Conventional cardiovascular risk assessments may overestimate risk in populations with widespread diabetes screening guidelines

1. Widespread diabetes screening helps to identify asymptomatic patients with preserved renal function and low diabetes-associated cardiovascular risk.

2. New cardiovascular risk stratification strategies are needed given heterogeneous characteristics of patients with type 2 diabetes. 

Evidence Rating Level: 2 (Good) 

Study Rundown: In the last decade, New Zealand Ministry of Health has implemented universal diabetes and cardiovascular risk assessments. The 2019 PREDICT cohort trial captures primary care outcomes after implementation of these screening measures. After the implementation of widespread diabetes screening, the Framingham equation, previously recommended to estimate cardiovascular risk, was shown inadequately estimate risk for individuals with type 2 diabetes. This retrospective cohort study utilizes diabetes-specific outcomes from the PREDICT cohort to improve on the New Zealand Diabetes Cohort Study (NZDCS) specific risk assessment equation. The primary outcomes for cardiovascular risk included ischemic heart disease, cerebrovascular events, and congestive heart failure. Variables included for risk assessment were age, years since diabetes diagnosis, smoking status, HbA1c, renal function, and use of cardiovascular or diabetes drugs. The results of this study provide an improved risk stratification equation, PREDICT-1 Diabetes equation, that better differentiates low-risk from high-risk individuals tailored for those with a diabetes diagnosis. These findings may affect the pharmacologic and non-pharmacologic management of patients with diabetes to optimize their cardiovascular health.

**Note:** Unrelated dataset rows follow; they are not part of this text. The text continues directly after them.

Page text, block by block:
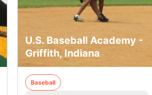
U.S. Baseball Academy -
Griffith, Indiana
Baseball
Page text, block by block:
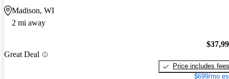
Madison, WI
2 mi away
Great Deal
Price includes fees
$699/mo
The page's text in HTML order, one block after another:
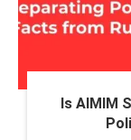
Is AIMIM
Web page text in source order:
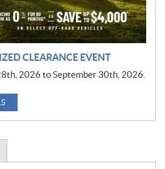
CLEARANCE EVENT
2026 to September 30th, 2026.
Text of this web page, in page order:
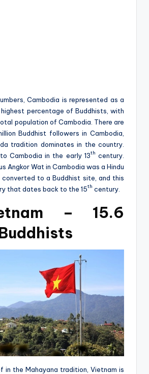
Cambodia is represented as a
percentage of Buddhists, with
population of Cambodia. There are
Buddhist followers in Cambodia,
tradition dominates in the country.
Cambodia in the early 13th century.
Angkor Wat in Cambodia was a Hindu
to a Buddhist site, and this
that dates back to the 15th century.
– 15.6
in the Mahayana tradition, Vietnam is
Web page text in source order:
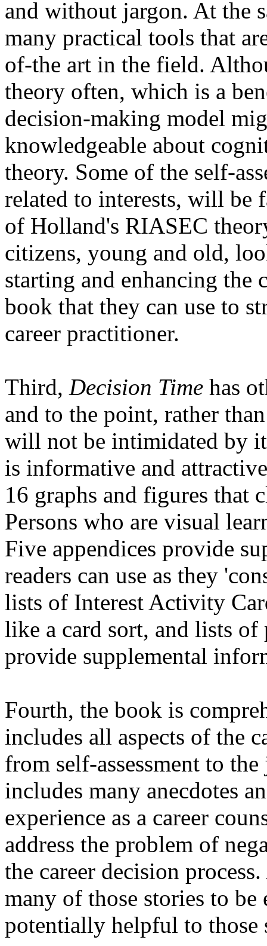
and without jargon. At the
many practical tools that
of-the art in the field.
theory often, which is a
decision-making model
knowledgeable about
theory. Some of the self-
related to interests, will be
of Holland's RIASEC
citizens, young and old,
starting and enhancing the
book that they can use to
career practitioner.
Third, Decision Time has
and to the point, rather
will not be intimidated by
is informative and
16 graphs and figures that
Persons who are visual
Five appendices provide
readers can use as they
lists of Interest Activity
like a card sort, and lists
provide supplemental
Fourth, the book is
includes all aspects of the
from self-assessment to
includes many anecdotes
experience as a career
address the problem of
the career decision
many of those stories to
potentially helpful to those
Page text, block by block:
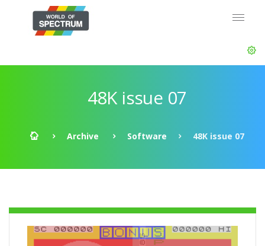
48K issue 07
Archive Software 48K issue 07
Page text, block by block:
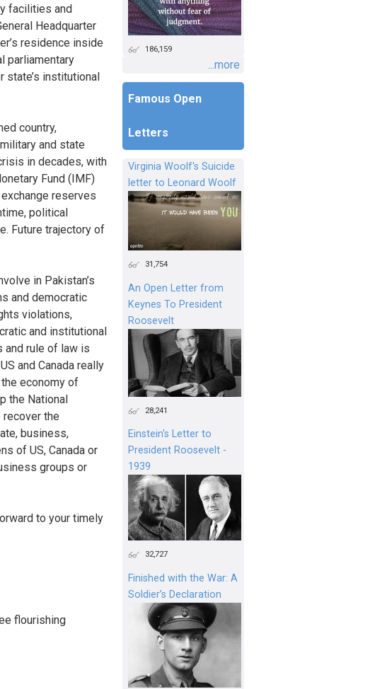
facilities and
Headquarter
residence inside
parliamentary
institutional
country,
and state
in decades, with
Fund (IMF)
reserves
political
Future trajectory of
in Pakistan’s
and democratic
violations,
and institutional
and rule of law is
and Canada really
economy of
the National
the
business,
of US, Canada or
groups or
to your timely
flourishing
186,159
...more
Famous Open
Letters
Virginia Woolf's Suicide
letter to Leonard Woolf
31,754
An Open Letter from
Keynes To President
Roosevelt
28,241
Einstein's Letter to
President Roosevelt -
1939
32,727
Finished with the War: A
Soldier’s Declaration
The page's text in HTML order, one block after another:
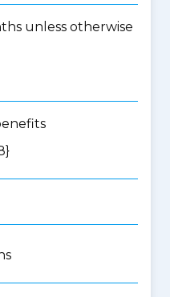
unless otherwise
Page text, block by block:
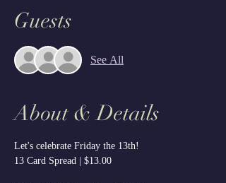
Guests
See All
About & Details
Let's celebrate Friday the 13th!
13 Card Spread | $13.00
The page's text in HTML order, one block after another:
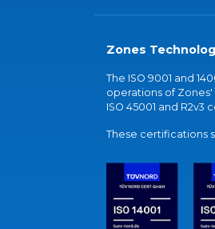
Zones
The ISO 9001 and
operations of Zones'
ISO 45001 and R2v3
These certifications

Click to read the study in The Lancet

Relevant Reading: Cardiovascular disease risk prediction equations in 400 000 primary care patients in New Zealand: a derivation and validation study

In-Depth [retrospective cohort]: This study included 46,625 individuals from the PREDICT type 2 diabetes subcohort, all of whom did not have known cardiovascular disease, heart failure, or substantial renal impairment at time of enrollment. The PREDICT-1 Diabetes equation was developed for sex-specific prediction of first cardiovascular event based on a range of pre-specified variables using a Cox multivariable regression model with linear fit for the majority of factors. The equation was validated by comparing 5-year predicted risk with observed 5-year risk of cardiovascular events, which showed strong calibration of predicted and observed risk especially when compared to the previously recommended NZDCS equation. In the context of widespread screening, the PREDICT-1 equation enables risk stratification of an evolving patient population with largely preserved renal function not currently on glucose-lowering medications, also incorporating sociodemographic information in risk assessment. The limitations of this study center on the relatively narrow New Zealand population and care within a standardized, national healthcare system, limiting applicability of findings to global care settings. Despite this limitation, identifies the need to reassess and adjust risk prediction equations to match the evolving patient population diagnosed with type 2 diabetes. The improved cardiovascular risk assessment offered by the PREDICT-1 trial will help practitioners better identify high-risk patients who would benefit from cardioprotective pharmacotherapy, preventing overtreatment and encouraging more cost-effective care.